Character Side Plots

Character Side Plots are a staple of RPGs, and other forms of RPGs. They can make some very cool moments that reveal a lot about the character, and they can provide a good break from whatever major plot you're running - without actually breaking tension. Oh, and as a general rule of thumb, your players definitely want them. Very few players don't want a side story for their character. Maybe they don't want to be center stage and in the limelight - because that is scary - but they want a story for their character that's more than just "that person who was with the group that did the thing."

With that in mind, let's talk about character side plots.

Hinting and Build Up
Some of the best side stories are the ones that are hinted at for a bit first. It's kind of like an appetizer. You get a hint that this character is more than what you've seen already. That there is more going on than what you may have assumed. Perhaps it's just knowledge you don't expect them to have. Perhaps it's a person from their past showing up.

The idea here is to take a queue from serial television. You don't just dump the whole thing in one go. You hint. Then you let it go for a while. Then it comes back. Eventually you answer the question and with that everyone gets to see more of what is going on, and perhaps a bit of closure and character development.

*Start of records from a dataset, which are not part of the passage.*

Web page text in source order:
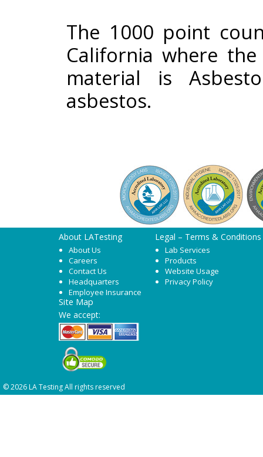
The 1000 point
California where
material is
asbestos.
About LATesting
About Us
Careers
Contact Us
Headquarters
Employee Insurance
Legal – Terms & Conditions
Lab Services
Products
Website Usage
Privacy Policy
Site Map
We accept:
© 2026 LA Testing All rights reserved

Remember The Other Players
You know what sucks? Sitting at the table for one, two, or more sessions twiddling your thumbs with nothing to do while the GM runs a plot with one other character - or a couple characters - on a side story. It's actually a great way to lose players, because you go a couple sessions with nothing to do and it gets into your head that you're just sitting around watching everyone else have fun at the table.

Don't let this happen when you are GMing. Yes, the side plot is for the specific character, but have things for the other players to do as well. And yes, I mean every session. Who the PC travels with- who they are now - should be important to the story about who they were. How do the other PCs help them out with this plot? How do they help them deal with the aftermath? The focus should land naturally on the target PC, but no one should be out of the circle.

Take Care With Backstories
Players - some players - will seed their backstory with hundreds of hooks for potential stories. Others will leave their back story very simple and plain. Either way, be careful before playing with the backstory. Unless you have worked out with the players what is sacrosanct and what you can mess around with, don't go smashing houses without talking to the player in question. You don't have to give any spoilers or anything - though you can if you want to have the players help going into things - but a simple heads up of "Hey, I want to bring something up from your past, is that ok?" can go a long ways.

Don't Kill Family
Honestly, if you can avoid it, don't kill a PCs' parents/family/hometown if you can avoid it. It's basically a trope at this point. Killing the family/friends/town in the backstory is done to get emotional investment, but it's honestly kind of a cheap move. If you can't get around it, go for it, but try to make it special. If you're thinking about doing it, try to find a different way. Everyone will thank you for it.

You Can Work With The Player
One of my favorite ways to do a reveal of a character, or a side-story thing, is to work with the player for how things may turn out. The idea is you partner with the player to make an experience for the other characters. The other PCs are part of who the target PC is now, and so you can use that. You and the player flesh out what can happen, and work to bring about certain things. The other PCs then get to decide how it plays out with their own choices.

I love this because it does all you want out of a PC side story, but you also keep the other players in mind and put it on kind of as theater for them. It's worth trying.